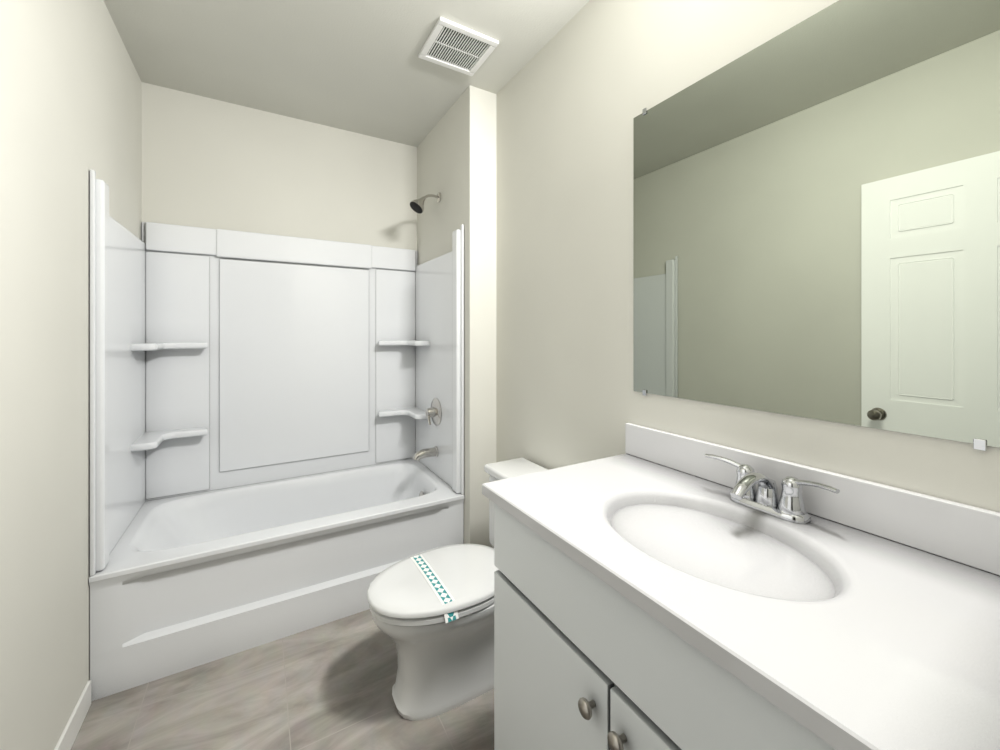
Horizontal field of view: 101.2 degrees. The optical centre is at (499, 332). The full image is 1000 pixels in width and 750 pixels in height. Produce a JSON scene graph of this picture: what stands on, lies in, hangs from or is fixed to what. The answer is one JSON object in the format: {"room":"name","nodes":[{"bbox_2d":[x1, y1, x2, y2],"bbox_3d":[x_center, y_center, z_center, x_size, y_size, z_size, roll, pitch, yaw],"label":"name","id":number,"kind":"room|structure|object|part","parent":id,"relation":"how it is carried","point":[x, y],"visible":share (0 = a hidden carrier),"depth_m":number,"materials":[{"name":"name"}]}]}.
{"room":"bathroom","nodes":[
{"label":"bathroom","id":0,"kind":"room"},
{"bbox_2d":[0,0,141,749],"bbox_3d":[-1.254,0.010,0.951,0.120,2.700,3.050,0,0,-30],"label":"wall","id":1,"kind":"structure","parent":0,"point":[70,100],"depth_m":1.24,"materials":[{"name":"paint"}]},
{"bbox_2d":[54,680,90,749],"bbox_3d":[-0.994,1.315,0.639,0.011,0.090,2.008,0,0,-30],"label":"baseboard","id":2,"kind":"structure","parent":1,"relation":"attached to","point":[67,738],"depth_m":1.38,"materials":[{"name":"white paint"}]},
{"bbox_2d":[142,82,416,250],"bbox_3d":[-1.215,0.010,2.673,1.930,2.700,0.120,0,0,-30],"label":"wall","id":3,"kind":"structure","parent":0,"point":[211,163],"depth_m":2.49,"materials":[{"name":"paint"}]},
{"bbox_2d":[71,609,493,749],"bbox_3d":[-0.331,1.420,0.594,2.510,0.120,4.600,0,0,-30],"label":"floor","id":4,"kind":"structure","parent":0,"point":[328,686],"depth_m":1.49,"materials":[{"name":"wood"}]},
{"bbox_2d":[89,170,464,700],"bbox_3d":[-1.052,0.237,2.233,1.519,2.245,0.797,0,0,-30],"label":"bathtub","id":5,"kind":"object","parent":4,"relation":"on","point":[276,437],"visible":1,"depth_m":2.27,"materials":[{"name":"white plastic"}]},
{"bbox_2d":[367,458,547,720],"bbox_3d":[-0.122,0.986,1.650,0.796,0.748,0.424,0,0,-30],"label":"toilet","id":6,"kind":"object","parent":4,"relation":"on","point":[432,611],"visible":0.67,"depth_m":1.48,"materials":[{"name":"white ceramic"}]},
{"bbox_3d":[-0.214,0.956,1.596,0.583,0.057,0.400,0,0,-30],"label":"seat","id":7,"kind":"part","parent":6,"relation":"part of","materials":[{"name":"white plastic"}]},
{"bbox_2d":[482,423,999,749],"bbox_3d":[0.452,0.841,0.904,0.602,1.038,0.978,0,0,-30],"label":"bathroom vanity","id":8,"kind":"object","parent":4,"relation":"on","point":[655,589],"visible":1,"depth_m":0.77,"materials":[{"name":"paint"}]},
{"bbox_3d":[0.194,0.738,0.777,0.030,0.035,0.115,0,0,-30],"label":"knob","id":9,"kind":"part","parent":8,"relation":"part of","materials":[{"name":"grey metal"}]},
{"bbox_2d":[704,453,839,523],"bbox_3d":[0.607,0.379,0.976,0.172,0.101,0.299,0,0,-30],"label":"faucet","id":10,"kind":"object","parent":8,"relation":"on","point":[762,504],"depth_m":0.97,"materials":[{"name":"silver metal"}]},
{"bbox_2d":[104,0,589,146],"bbox_3d":[-0.331,-1.400,0.594,2.510,0.120,4.600,0,0,-30],"label":"ceiling","id":11,"kind":"structure","parent":0,"point":[358,66],"depth_m":1.96,"materials":[{"name":"paint"}]},
{"bbox_2d":[418,17,498,75],"bbox_3d":[-0.199,-1.331,1.930,0.290,0.016,0.280,0,0,-30],"label":"ceiling vent","id":12,"kind":"object","parent":11,"relation":"in","point":[449,44],"visible":1,"depth_m":1.91,"materials":[{"name":"white plastic"}]},
{"bbox_2d":[417,85,495,547],"bbox_3d":[-0.309,0.010,2.636,0.166,2.700,0.860,0,0,-30],"label":"wall","id":13,"kind":"structure","parent":0,"point":[456,158],"depth_m":2.27,"materials":[{"name":"paint"}]},
{"bbox_2d":[496,0,999,512],"bbox_3d":[0.669,0.010,1.251,0.120,2.700,4.480,0,0,-30],"label":"wall","id":14,"kind":"structure","parent":0,"point":[584,86],"depth_m":1.60,"materials":[{"name":"paint"}]},
{"bbox_2d":[633,0,999,450],"bbox_3d":[0.712,-0.278,1.047,0.010,0.985,0.945,0,0,-30],"label":"mirror","id":15,"kind":"object","parent":14,"relation":"attached to","point":[816,215],"visible":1,"depth_m":0.94,"materials":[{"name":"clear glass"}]}
]}

▶ _TASK REQUIREMENTS_
The expected output is the material above, repeated exactly and free of pictures.

▶ _EXERCISE ANSWER_
Horizontal field of view: 101.2 degrees. The optical centre is at (499, 332). The full image is 1000 pixels in width and 750 pixels in height. Produce a JSON scene graph of this picture: what stands on, lies in, hangs from or is fixed to what. The answer is one JSON object in the format: {"room":"name","nodes":[{"bbox_2d":[x1, y1, x2, y2],"bbox_3d":[x_center, y_center, z_center, x_size, y_size, z_size, roll, pitch, yaw],"label":"name","id":number,"kind":"room|structure|object|part","parent":id,"relation":"how it is carried","point":[x, y],"visible":share (0 = a hidden carrier),"depth_m":number,"materials":[{"name":"name"}]}]}.
{"room":"bathroom","nodes":[
{"label":"bathroom","id":0,"kind":"room"},
{"bbox_2d":[0,0,141,749],"bbox_3d":[-1.254,0.010,0.951,0.120,2.700,3.050,0,0,-30],"label":"wall","id":1,"kind":"structure","parent":0,"point":[70,100],"depth_m":1.24,"materials":[{"name":"paint"}]},
{"bbox_2d":[54,680,90,749],"bbox_3d":[-0.994,1.315,0.639,0.011,0.090,2.008,0,0,-30],"label":"baseboard","id":2,"kind":"structure","parent":1,"relation":"attached to","point":[67,738],"depth_m":1.38,"materials":[{"name":"white paint"}]},
{"bbox_2d":[142,82,416,250],"bbox_3d":[-1.215,0.010,2.673,1.930,2.700,0.120,0,0,-30],"label":"wall","id":3,"kind":"structure","parent":0,"point":[211,163],"depth_m":2.49,"materials":[{"name":"paint"}]},
{"bbox_2d":[71,609,493,749],"bbox_3d":[-0.331,1.420,0.594,2.510,0.120,4.600,0,0,-30],"label":"floor","id":4,"kind":"structure","parent":0,"point":[328,686],"depth_m":1.49,"materials":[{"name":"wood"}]},
{"bbox_2d":[89,170,464,700],"bbox_3d":[-1.052,0.237,2.233,1.519,2.245,0.797,0,0,-30],"label":"bathtub","id":5,"kind":"object","parent":4,"relation":"on","point":[276,437],"visible":1,"depth_m":2.27,"materials":[{"name":"white plastic"}]},
{"bbox_2d":[367,458,547,720],"bbox_3d":[-0.122,0.986,1.650,0.796,0.748,0.424,0,0,-30],"label":"toilet","id":6,"kind":"object","parent":4,"relation":"on","point":[432,611],"visible":0.67,"depth_m":1.48,"materials":[{"name":"white ceramic"}]},
{"bbox_3d":[-0.214,0.956,1.596,0.583,0.057,0.400,0,0,-30],"label":"seat","id":7,"kind":"part","parent":6,"relation":"part of","materials":[{"name":"white plastic"}]},
{"bbox_2d":[482,423,999,749],"bbox_3d":[0.452,0.841,0.904,0.602,1.038,0.978,0,0,-30],"label":"bathroom vanity","id":8,"kind":"object","parent":4,"relation":"on","point":[655,589],"visible":1,"depth_m":0.77,"materials":[{"name":"paint"}]},
{"bbox_3d":[0.194,0.738,0.777,0.030,0.035,0.115,0,0,-30],"label":"knob","id":9,"kind":"part","parent":8,"relation":"part of","materials":[{"name":"grey metal"}]},
{"bbox_2d":[704,453,839,523],"bbox_3d":[0.607,0.379,0.976,0.172,0.101,0.299,0,0,-30],"label":"faucet","id":10,"kind":"object","parent":8,"relation":"on","point":[762,504],"depth_m":0.97,"materials":[{"name":"silver metal"}]},
{"bbox_2d":[104,0,589,146],"bbox_3d":[-0.331,-1.400,0.594,2.510,0.120,4.600,0,0,-30],"label":"ceiling","id":11,"kind":"structure","parent":0,"point":[358,66],"depth_m":1.96,"materials":[{"name":"paint"}]},
{"bbox_2d":[418,17,498,75],"bbox_3d":[-0.199,-1.331,1.930,0.290,0.016,0.280,0,0,-30],"label":"ceiling vent","id":12,"kind":"object","parent":11,"relation":"in","point":[449,44],"visible":1,"depth_m":1.91,"materials":[{"name":"white plastic"}]},
{"bbox_2d":[417,85,495,547],"bbox_3d":[-0.309,0.010,2.636,0.166,2.700,0.860,0,0,-30],"label":"wall","id":13,"kind":"structure","parent":0,"point":[456,158],"depth_m":2.27,"materials":[{"name":"paint"}]},
{"bbox_2d":[496,0,999,512],"bbox_3d":[0.669,0.010,1.251,0.120,2.700,4.480,0,0,-30],"label":"wall","id":14,"kind":"structure","parent":0,"point":[584,86],"depth_m":1.60,"materials":[{"name":"paint"}]},
{"bbox_2d":[633,0,999,450],"bbox_3d":[0.712,-0.278,1.047,0.010,0.985,0.945,0,0,-30],"label":"mirror","id":15,"kind":"object","parent":14,"relation":"attached to","point":[816,215],"visible":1,"depth_m":0.94,"materials":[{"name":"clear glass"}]}
]}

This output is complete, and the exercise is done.